Common standalone reflector types are
- corner reflector, which reflects the incoming signal back to the direction from which it came, commonly used in radar.
- flat reflector, which reflects the signal such as a mirror and is often used as a passive repeater.

==Integrated reflectors==
When integrated into an antenna assembly, the reflector serves to modify the radiation pattern of the antenna, increasing gain in a given direction.
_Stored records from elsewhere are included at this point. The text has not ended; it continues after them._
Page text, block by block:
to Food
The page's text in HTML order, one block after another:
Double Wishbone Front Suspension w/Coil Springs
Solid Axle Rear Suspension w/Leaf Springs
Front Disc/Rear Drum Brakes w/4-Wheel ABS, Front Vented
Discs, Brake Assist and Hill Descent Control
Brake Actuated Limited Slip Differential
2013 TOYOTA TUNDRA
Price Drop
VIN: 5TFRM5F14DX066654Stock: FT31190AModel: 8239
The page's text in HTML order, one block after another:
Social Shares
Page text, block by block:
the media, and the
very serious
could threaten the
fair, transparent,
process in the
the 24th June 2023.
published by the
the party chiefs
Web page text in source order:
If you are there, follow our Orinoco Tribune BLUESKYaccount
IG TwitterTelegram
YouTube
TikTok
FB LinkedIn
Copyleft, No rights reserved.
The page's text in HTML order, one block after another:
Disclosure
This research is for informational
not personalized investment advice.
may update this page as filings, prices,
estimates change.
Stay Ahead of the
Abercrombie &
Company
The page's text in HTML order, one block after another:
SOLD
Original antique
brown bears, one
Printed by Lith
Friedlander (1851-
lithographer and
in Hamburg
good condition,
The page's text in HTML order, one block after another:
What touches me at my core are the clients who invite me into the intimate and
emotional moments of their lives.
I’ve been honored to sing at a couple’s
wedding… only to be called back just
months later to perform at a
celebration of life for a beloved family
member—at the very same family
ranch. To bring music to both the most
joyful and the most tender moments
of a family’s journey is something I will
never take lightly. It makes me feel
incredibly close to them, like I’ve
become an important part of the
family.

Common integrated reflector types are
- parabolic reflector, which focuses a beam signal into one point or directs a radiating signal into a beam.
- a passive element slightly longer than and located behind a radiating dipole element that absorbs and re-radiates the signal in a directional way as in a Yagi antenna array.
- a flat reflector such as used in a Short backfire antenna or Sector antenna.
- a corner reflector used in UHF television antennas.
- a cylindrical reflector as used in Cantenna.

==Design criteria==
Parameters that can directly influence the performance of an antenna with integrated reflector:
- Dimensions of the reflector (Big ugly dish versus small dish)
- Spillover (part of the feed antenna radiation misses the reflector)
- Aperture blockage (also known as feed blockage: part of the feed energy is reflected back into the feed antenna and does not contribute to the main beam)
- Illumination taper (feed illumination reduced at the edges of the reflector)
- Reflector surface deviation
- Defocusing
- Cross polarization
- Feed losses
- Antenna feed mismatch
- Non-uniform amplitude/phase distributions

The antenna efficiency is measured in terms of its effectiveness ratio.
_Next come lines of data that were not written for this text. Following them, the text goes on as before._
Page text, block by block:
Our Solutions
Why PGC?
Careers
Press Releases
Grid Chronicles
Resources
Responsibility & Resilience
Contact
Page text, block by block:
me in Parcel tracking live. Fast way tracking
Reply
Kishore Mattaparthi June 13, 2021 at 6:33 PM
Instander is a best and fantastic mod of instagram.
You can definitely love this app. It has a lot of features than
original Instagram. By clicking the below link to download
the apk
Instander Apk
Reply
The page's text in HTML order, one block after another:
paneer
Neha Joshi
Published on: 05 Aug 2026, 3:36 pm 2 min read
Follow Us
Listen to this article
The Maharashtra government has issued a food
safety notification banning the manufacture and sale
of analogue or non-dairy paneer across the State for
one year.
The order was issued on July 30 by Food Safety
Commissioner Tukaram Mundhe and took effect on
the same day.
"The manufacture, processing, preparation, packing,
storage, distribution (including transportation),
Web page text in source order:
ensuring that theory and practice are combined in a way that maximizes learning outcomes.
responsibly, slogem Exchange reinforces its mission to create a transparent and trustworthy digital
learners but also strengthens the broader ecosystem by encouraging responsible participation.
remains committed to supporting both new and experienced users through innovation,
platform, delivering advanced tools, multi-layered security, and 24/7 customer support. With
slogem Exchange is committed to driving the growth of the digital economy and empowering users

Any gain-degrading factors which raise side lobes have a two-fold effect, in that they contribute to system noise temperature in addition to reducing gain. Aperture blockage and deviation of reflector surface (from the designed "ideal") are two important cases. Aperture blockage is normally due to shadowing by feed, subreflector and/or support members. Deviations in reflector surfaces cause non-uniform aperture distributions, resulting in reduced gains.

The standard symmetrical, parabolic, Cassegrain reflector system is very popular in practice because it allows minimum feeder length to the terminal equipment. The major disadvantage of this configuration is blockage by the hyperbolic sub-reflector and its supporting struts (usually 3–4 are used). The blockage becomes very significant when the size of the parabolic reflector is small compared to the diameter of the sub-reflector.
To avoid blockage from the sub-reflector asymmetric designs such as the open Cassegrain can be employed. Note however that the asymmetry can have deleterious effects on some aspects of the antenna's performance - for example, inferior side-lobe levels, beam squint, poor cross-polar response, etc.
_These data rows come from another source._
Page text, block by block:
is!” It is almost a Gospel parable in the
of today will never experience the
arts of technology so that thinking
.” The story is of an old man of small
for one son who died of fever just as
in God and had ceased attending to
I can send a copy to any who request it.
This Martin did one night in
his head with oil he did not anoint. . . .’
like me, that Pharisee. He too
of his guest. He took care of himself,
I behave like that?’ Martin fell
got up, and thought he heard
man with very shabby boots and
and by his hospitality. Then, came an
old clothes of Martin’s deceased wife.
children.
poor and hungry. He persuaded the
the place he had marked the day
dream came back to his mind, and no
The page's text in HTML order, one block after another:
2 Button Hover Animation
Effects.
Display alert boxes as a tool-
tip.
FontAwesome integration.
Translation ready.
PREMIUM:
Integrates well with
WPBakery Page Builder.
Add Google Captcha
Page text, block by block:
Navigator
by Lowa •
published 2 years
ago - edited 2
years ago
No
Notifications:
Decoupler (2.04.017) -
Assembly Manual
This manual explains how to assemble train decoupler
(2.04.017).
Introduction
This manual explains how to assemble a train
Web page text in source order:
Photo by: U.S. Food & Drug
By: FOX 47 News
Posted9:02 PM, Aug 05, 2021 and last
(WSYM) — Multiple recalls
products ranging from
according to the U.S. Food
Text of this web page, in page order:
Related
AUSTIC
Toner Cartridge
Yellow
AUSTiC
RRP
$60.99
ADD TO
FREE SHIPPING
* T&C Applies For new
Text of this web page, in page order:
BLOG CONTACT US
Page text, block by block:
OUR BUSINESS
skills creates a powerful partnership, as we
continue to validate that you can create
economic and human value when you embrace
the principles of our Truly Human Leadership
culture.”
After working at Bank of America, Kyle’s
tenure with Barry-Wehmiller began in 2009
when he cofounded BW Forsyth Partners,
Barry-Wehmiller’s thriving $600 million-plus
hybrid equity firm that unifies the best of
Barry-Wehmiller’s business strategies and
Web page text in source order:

To avoid spillover from the effects of over-illumination of the main reflector surface and diffraction, a microwave absorber is sometimes employed. This lossy material helps prevent excessive side-lobe levels radiating from edge effects and over-illumination. Note that in the case of a front-fed Cassegrain the feed horn and feeder (usually waveguide) need to be covered with an edge absorber in addition to the circumference of the main paraboloid.

==Measurements==
Measurements are made on reflector antennas to establish important performance indicators such as the gain and sidelobe levels. For this purpose the measurements must be made at a distance at which the beam is fully formed. A distance of four Rayleigh distances is commonly adopted as the minimum distance at which measurements can be made, unless specialized techniques are used (see Antenna measurement).